» REQUIRED WORK: In the material below, find the line with "Denotes state- primary,secondary,clip,clusternode." and the line with "consistent with the", then output both and every line between them exactly, omitting pictures.

» INFORMATION PROVIDED:
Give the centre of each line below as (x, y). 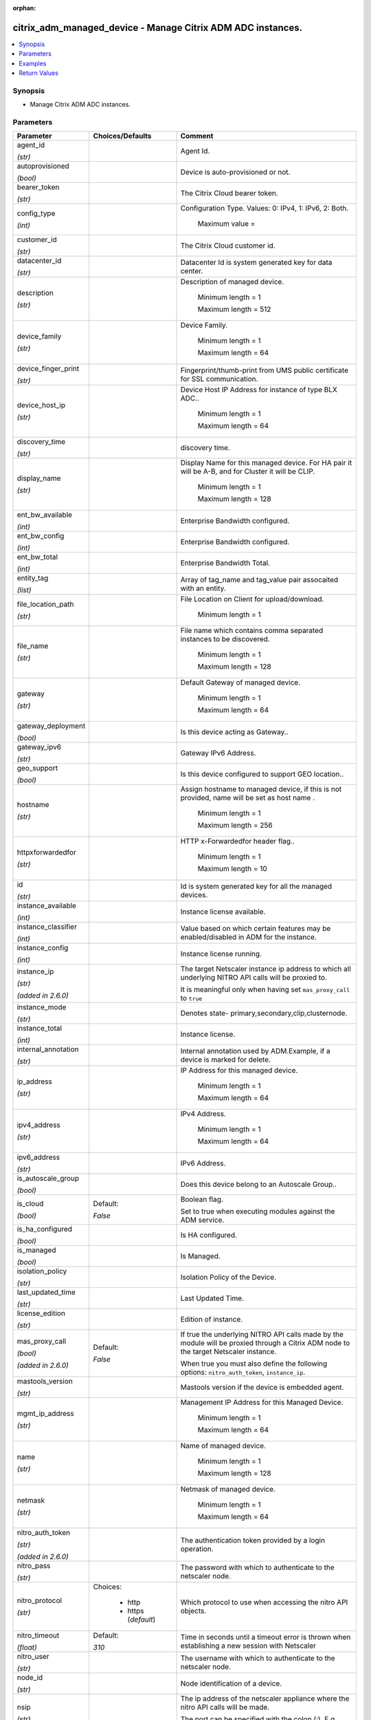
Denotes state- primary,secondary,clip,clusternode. (264, 1013)
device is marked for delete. (226, 1060)
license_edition (41, 1313)
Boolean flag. (202, 1199)
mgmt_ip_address (46, 1414)
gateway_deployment (51, 726)
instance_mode (42, 1007)
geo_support (37, 768)
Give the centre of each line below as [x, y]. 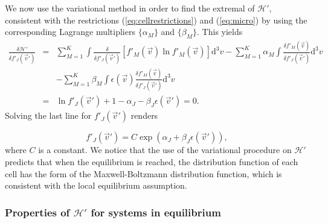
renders [144, 115]
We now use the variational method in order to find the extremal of [130, 8]
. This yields [220, 32]
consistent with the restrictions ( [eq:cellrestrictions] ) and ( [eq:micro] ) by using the [156, 20]
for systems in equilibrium [156, 212]
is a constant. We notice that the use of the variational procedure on [165, 150]
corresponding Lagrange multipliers [70, 32]
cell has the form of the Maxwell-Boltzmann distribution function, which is [143, 173]

» RESULT OF THIS TASK:
Denotes state- primary,secondary,clip,clusternode. (264, 1013)
device is marked for delete. (226, 1060)
license_edition (41, 1313)
Boolean flag. (202, 1199)
mgmt_ip_address (46, 1414)
gateway_deployment (51, 726)
instance_mode (42, 1007)
geo_support (37, 768)
Give the centre of each line below as [x, y]. 
renders [144, 115]
We now use the variational method in order to find the extremal of [130, 8]
. This yields [220, 32]
consistent with the restrictions ( [eq:cellrestrictions] ) and ( [eq:micro] ) by using the [156, 20]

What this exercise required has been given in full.